Verhalten bei Durchsuchungen und Beschlagnahmen insbesondere in berufsträgerischen Praxisräumen
Wir leben in einer Zeit, in der eine von bestimmten politischen Gruppierungen sogar gestützte Neidkampagne nahezu zu Hysterie führt, wenn Steuerhinterziehungstatbestände – natürlich immer bei den anderen und bei denen da oben – betroffen sind. Zu denken sei hier nur an den Fall des Präsidenten des FC Bayern, der – so zumindest der Informationsstand der derzeitig vorliegt – nichts anderes gemacht hat, als im Rahmen der legalen Möglichkeiten eine Selbstanzeige zu erstatten.
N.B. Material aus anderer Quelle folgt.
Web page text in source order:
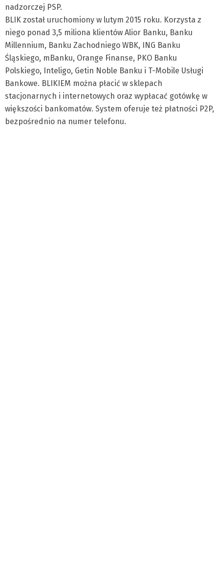
nadzorczej PSP.
BLIK został uruchomiony w lutym 2015 roku. Korzysta z
niego ponad 3,5 miliona klientów Alior Banku, Banku
Millennium, Banku Zachodniego WBK, ING Banku
Śląskiego, mBanku, Orange Finanse, PKO Banku
Polskiego, Inteligo, Getin Noble Banku i T-Mobile Usługi
Bankowe. BLIKIEM można płacić w sklepach
stacjonarnych i internetowych oraz wypłacać gotówkę w
większości bankomatów. System oferuje też płatności P2P,
bezpośrednio na numer telefonu.
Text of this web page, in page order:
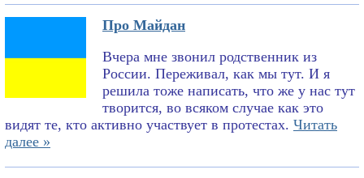
Про Майдан
Вчера мне звонил родственник из
России. Переживал, как мы тут. И я
решила тоже написать, что же у нас тут
творится, во всяком случае как это
видят те, кто активно участвует в протестах. Читать
далее »
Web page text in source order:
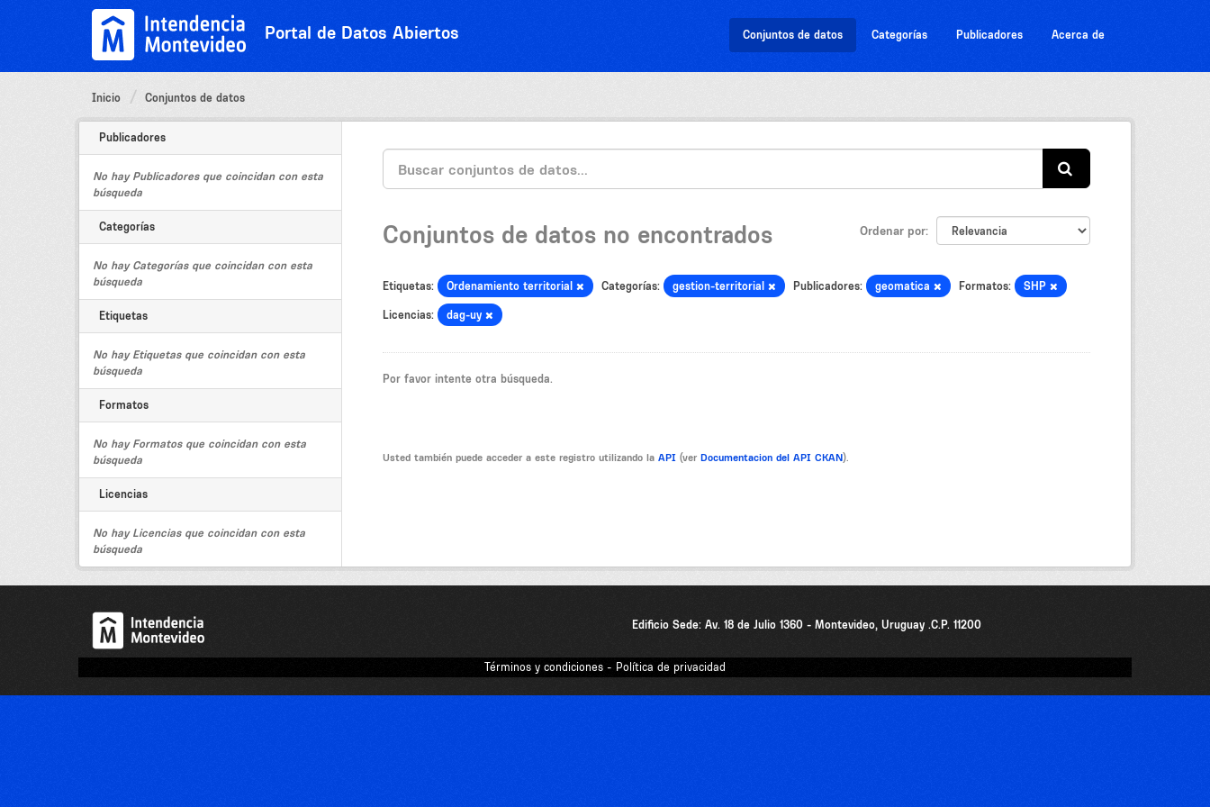
Portal de Datos Abiertos Conjuntos de datos Categorías Publicadores Acerca de
Inicio Conjuntos de datos
Publicadores
No hay Publicadores que coincidan con esta
búsqueda
Categorías
No hay Categorías que coincidan con esta
búsqueda
Etiquetas
No hay Etiquetas que coincidan con esta
búsqueda
Formatos
No hay Formatos que coincidan con esta
búsqueda
Licencias
No hay Licencias que coincidan con esta
búsqueda
Ordenar por
Conjuntos de datos no encontrados
Etiquetas: Ordenamiento territorial Categorías: gestion-territorial Publicadores: geomatica Formatos: SHP
Licencias: dag-uy
Por favor intente otra búsqueda.
Usted también puede acceder a este registro utilizando la API (ver Documentacion del API CKAN).
Edificio Sede: Av. 18 de Julio 1360 - Montevideo, Uruguay .C.P. 11200
Términos y condiciones - Política de privacidad
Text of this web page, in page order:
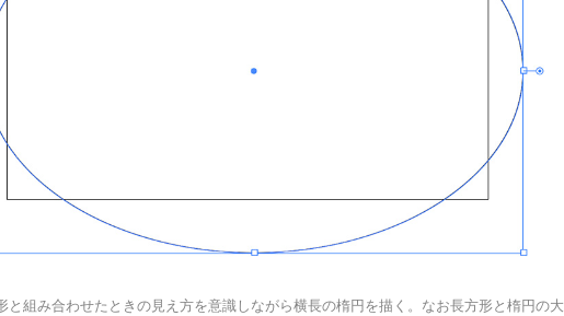
と組み合わせたときの見え方を意識しながら横長の楕円を描く。なお長方形と楕円の大
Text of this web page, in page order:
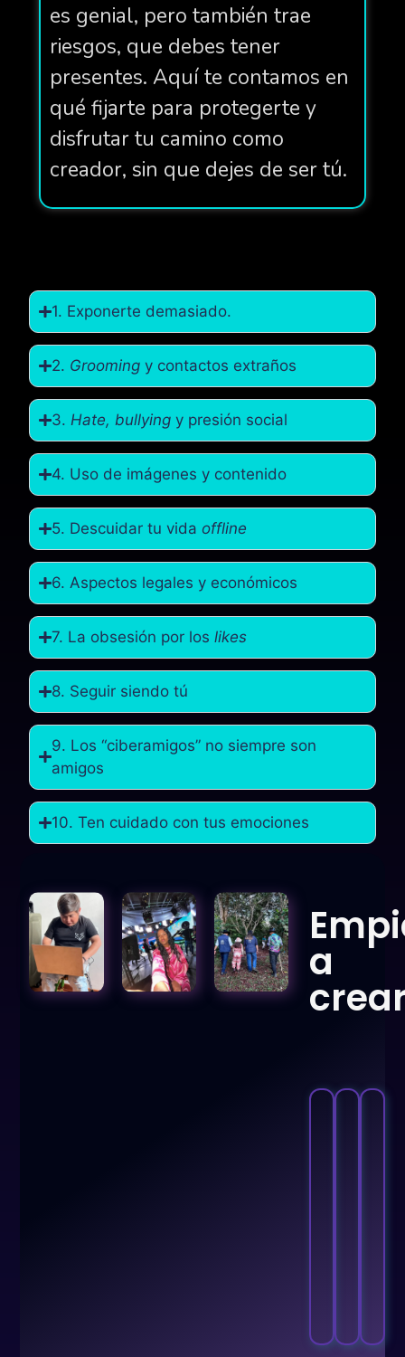
es genial, pero también trae
riesgos, que debes tener
presentes. Aquí te contamos en
qué fijarte para protegerte y
disfrutar tu camino como
creador, sin que dejes de ser tú.
1. Exponerte demasiado.
2. Groomingy contactos extraños
3. Hate, bullying y presión social
4. Uso de imágenes y contenido
5. Descuidar tu vida offline
6. Aspectos legales y económicos
7. La obsesión por los likes
8. Seguir siendo tú
9. Los “ciberamigos” no siempre son
amigos
10. Ten cuidado con tus emociones
a
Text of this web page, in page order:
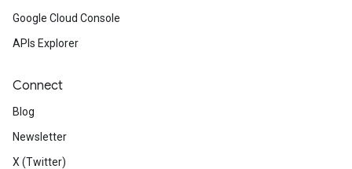
Google Cloud Console
APIs Explorer
Connect
Blog
Newsletter
X (Twitter)
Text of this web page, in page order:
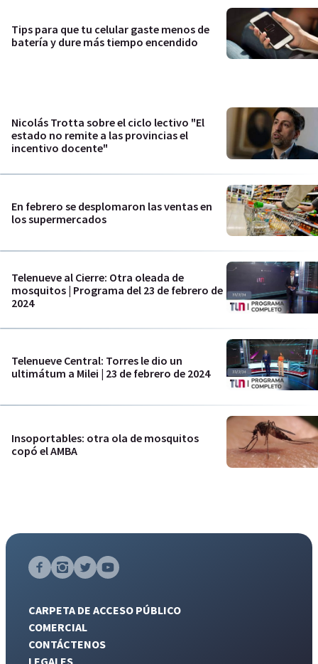
Tips para que tu celular gaste menos de
batería y dure más tiempo encendido
Nicolás Trotta sobre el ciclo lectivo "El
estado no remite a las provincias el
incentivo docente"
En febrero se desplomaron las ventas en
los supermercados
Telenueve al Cierre: Otra oleada de
mosquitos | Programa del 23 de febrero de
2024
Telenueve Central: Torres le dio un
ultimátum a Milei | 23 de febrero de 2024
Insoportables: otra ola de mosquitos
copó el AMBA
CARPETA DE ACCESO PÚBLICO
COMERCIAL
CONTÁCTENOS
LEGALES
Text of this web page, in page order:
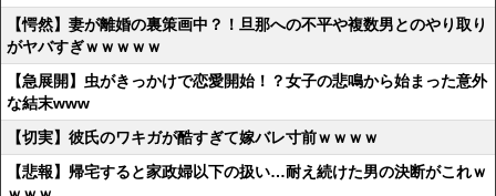
【愕然】妻が離婚の裏策画中？！旦那への不平や複数男とのやり取り
がヤバすぎｗｗｗｗｗ
【急展開】虫がきっかけで恋愛開始！？女子の悲鳴から始まった意外
な結末www
【切実】彼氏のワキガが酷すぎて嫁バレ寸前ｗｗｗｗ
【悲報】帰宅すると家政婦以下の扱い…耐え続けた男の決断がこれｗ
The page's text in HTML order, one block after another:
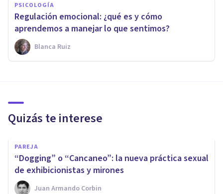
PSICOLOGÍA
Regulación emocional: ¿qué es y cómo
aprendemos a manejar lo que sentimos?
Blanca Ruiz
Quizás te interese
PAREJA
“Dogging” o “Cancaneo”: la nueva práctica sexual
de exhibicionistas y mirones
Juan Armando Corbin

Politiker und Presse, d. h. die Meinungsbildner unserer Gesellschaft, die unkontrolliert definieren was Political Correctness bedeutet, ereifern sich in einer Art und Weise, die nichts mehr mit nüchterner Sachlichkeit zu tun hat, wobei allerdings mit noch einem Rest von Freude festgestellt werden kann, dass zumindest die Begriffe „Klassenfeind“ und „Volksfeind“, die ja ganz bedenklichen politischen Konstellationen zuzuordnen sind, bisher im Zusammenhang mit Steuerhinterziehung noch nicht offiziell gefallen sind.
Nichtsdestotrotz sollte im Rahmen der verstärkten Fahndungsaktivitäten jeder Bürger und insbesondere auch jeder Berufsträger auf Durchsuchungen und Beschlagnahmungen vorbereitet sein. Vor diesem Hintergrund ist zu berücksichtigen, dass Durchsuchungen und Beschlagnahmen im Zusammenhang mit Strafverfahren auch bei Dritten, also nicht Verdächtigen (§ 103 StPO), durchgeführt werden können.
Diese Durchsuchungen können insofern auch, z. B. wenn Mandanten von Berufsträgern als Verdächtige betroffen sind, in den entsprechenden Büroräumen durchgeführt werden. Gleichfalls sind selbstverständlich auch Durchsuchungen bei anderen „normalen Bürgern“ jederzeit nach der gleichen strafprozessualen Vorschrift möglich.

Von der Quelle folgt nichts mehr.